Practice

Rational. $\dfrac{5}{8} = 0.625$, a terminating decimal.

Irrational. $50$ is not a perfect square.

Rational. $\sqrt{81} = 9$, so $-\sqrt{81} = -9$, an integer.

Rational. Repeating decimal; $0.\overline{36} = \dfrac{4}{11}$.

$9.3 \times 10^7$.

$7.2 \times 10^{-5}$.

$503\,000$.

$0.0017$.

$6 \times 10^9$. Method: $3 \times 2 = 6$; $10^4 \times 10^5 = 10^9$.

$3 \times 10^6$. Method: $9.6 \div 3.2 = 3$; $10^{8-2} = 10^6$.

$\sqrt{5} \approx 2.24$, $\dfrac{7}{3} \approx 2.33$, $\pi \approx 3.14$. Largest is $\pi$.

$\sqrt{2} + \sqrt{2} = 2\sqrt{2}$. If this were rational, then $\sqrt{2} = \dfrac{r}{2}$ for some rational $r$, making $\sqrt{2}$ rational — contradiction. So $2\sqrt{2}$ is irrational.

$\dfrac{5.97 \times 10^{24}}{7.35 \times 10^{22}} = \dfrac{5.97}{7.35} \times 10^2 \approx 0.8122 \times 10^2 = 81.2$. The Earth is approximately $81$ times heavier.

$7 \times 10^{-5} \text{ m} = 70 \times 10^{-6} \text{ m} = 70\;\mu\text{m}$.

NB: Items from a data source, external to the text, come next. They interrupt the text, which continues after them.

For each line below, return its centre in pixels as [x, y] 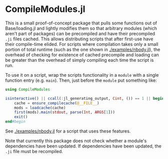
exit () [21, 117]
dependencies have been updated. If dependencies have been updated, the [83, 146]
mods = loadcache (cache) [40, 108]
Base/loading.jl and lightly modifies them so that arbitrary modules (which [81, 28]
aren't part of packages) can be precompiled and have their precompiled [80, 33]
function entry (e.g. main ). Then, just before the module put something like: [81, 80]
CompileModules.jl [45, 9]
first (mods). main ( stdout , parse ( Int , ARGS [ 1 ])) [64, 112]
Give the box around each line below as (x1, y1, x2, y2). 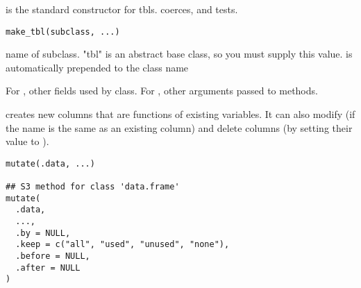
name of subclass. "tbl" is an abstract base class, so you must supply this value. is (6, 46, 353, 61)
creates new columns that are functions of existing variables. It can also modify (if (6, 107, 355, 121)
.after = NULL (15, 262, 81, 273)
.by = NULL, (15, 228, 71, 238)
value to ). (6, 134, 49, 149)
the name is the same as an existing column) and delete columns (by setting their (6, 120, 353, 135)
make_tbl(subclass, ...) (6, 26, 120, 37)
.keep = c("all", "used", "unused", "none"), (15, 239, 230, 250)
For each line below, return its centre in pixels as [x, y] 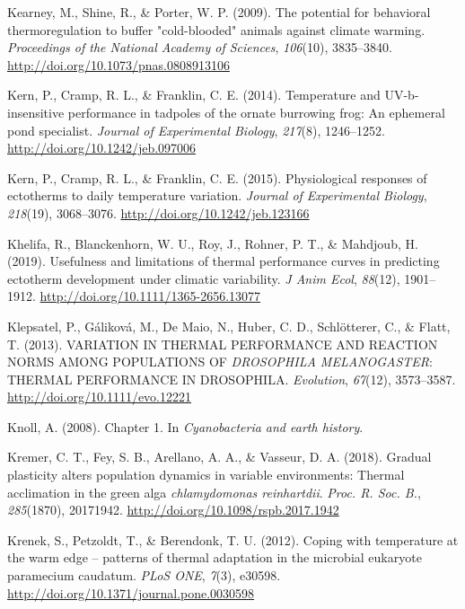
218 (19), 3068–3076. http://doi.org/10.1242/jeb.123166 [158, 212]
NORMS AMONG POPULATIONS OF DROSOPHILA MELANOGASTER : [220, 362]
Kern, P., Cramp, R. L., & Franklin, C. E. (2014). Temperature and [194, 95]
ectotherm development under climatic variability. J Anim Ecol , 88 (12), [204, 278]
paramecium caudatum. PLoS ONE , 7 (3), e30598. [144, 575]
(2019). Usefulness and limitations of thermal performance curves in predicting [224, 261]
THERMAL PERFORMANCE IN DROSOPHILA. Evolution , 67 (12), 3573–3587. [232, 379]
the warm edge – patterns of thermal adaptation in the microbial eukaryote [215, 557]
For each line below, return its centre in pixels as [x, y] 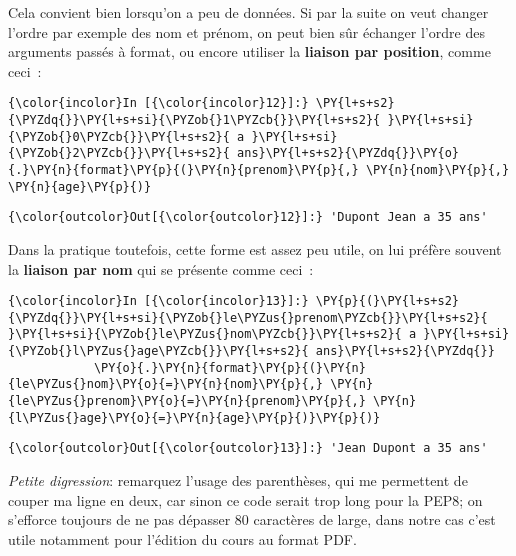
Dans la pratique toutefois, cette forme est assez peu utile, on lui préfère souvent [255, 248]
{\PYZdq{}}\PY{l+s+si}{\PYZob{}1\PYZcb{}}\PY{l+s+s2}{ [194, 120]
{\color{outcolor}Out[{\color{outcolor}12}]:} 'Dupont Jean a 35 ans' [248, 217]
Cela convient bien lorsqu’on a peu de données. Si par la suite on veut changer [248, 12]
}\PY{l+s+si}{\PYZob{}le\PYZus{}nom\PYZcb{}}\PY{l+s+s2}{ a [212, 334]
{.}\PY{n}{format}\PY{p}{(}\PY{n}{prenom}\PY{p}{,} [183, 170]
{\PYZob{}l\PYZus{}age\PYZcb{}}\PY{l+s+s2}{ [158, 351]
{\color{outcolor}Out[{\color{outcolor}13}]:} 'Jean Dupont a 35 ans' [248, 448]
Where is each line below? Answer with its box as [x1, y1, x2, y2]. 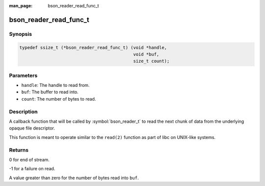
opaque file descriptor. [9, 125, 55, 131]
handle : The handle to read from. [21, 82, 90, 88]
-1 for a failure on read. [9, 166, 55, 172]
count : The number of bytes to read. [21, 96, 96, 102]
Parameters [9, 72, 38, 79]
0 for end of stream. [9, 157, 50, 162]
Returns [9, 146, 29, 153]
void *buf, [133, 52, 159, 57]
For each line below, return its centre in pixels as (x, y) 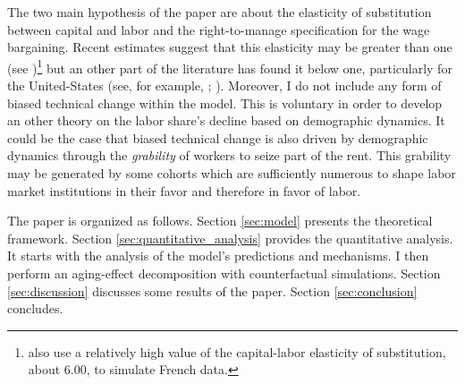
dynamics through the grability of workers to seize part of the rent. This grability (229, 155)
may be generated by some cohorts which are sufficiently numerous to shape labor (232, 173)
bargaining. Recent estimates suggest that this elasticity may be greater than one (230, 47)
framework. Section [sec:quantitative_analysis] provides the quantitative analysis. (230, 238)
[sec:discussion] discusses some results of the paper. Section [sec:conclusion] (212, 290)
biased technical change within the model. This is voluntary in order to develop (225, 102)
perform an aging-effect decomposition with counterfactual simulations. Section (224, 273)
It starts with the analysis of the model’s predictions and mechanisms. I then (218, 256)
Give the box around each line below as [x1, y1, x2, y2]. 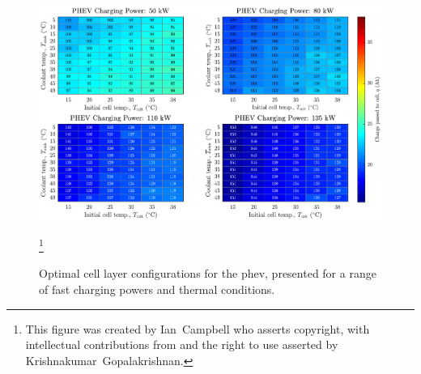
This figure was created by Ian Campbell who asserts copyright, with [25, 320, 370, 337]
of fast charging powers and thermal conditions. [39, 280, 275, 297]
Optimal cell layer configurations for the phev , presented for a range [39, 265, 376, 282]
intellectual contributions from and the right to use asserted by [25, 336, 338, 353]

$7.2 \times 4 = 28.8$; $10^{-3} \times 10^5 = 10^2$. So $28.8 \times 10^2 = 2.88 \times 10^3$.

Suppose $r$ is rational and $x$ is irrational and $r + x = q$ is rational. Then $x = q - r$, a difference of two rationals, which is rational — contradicting $x$ being irrational.

$4.2^2 = 17.64$ and $4.3^2 = 18.49$. Since $17.64 < 18 < 18.49$, we have $4.2 < \sqrt{18} < 4.3$.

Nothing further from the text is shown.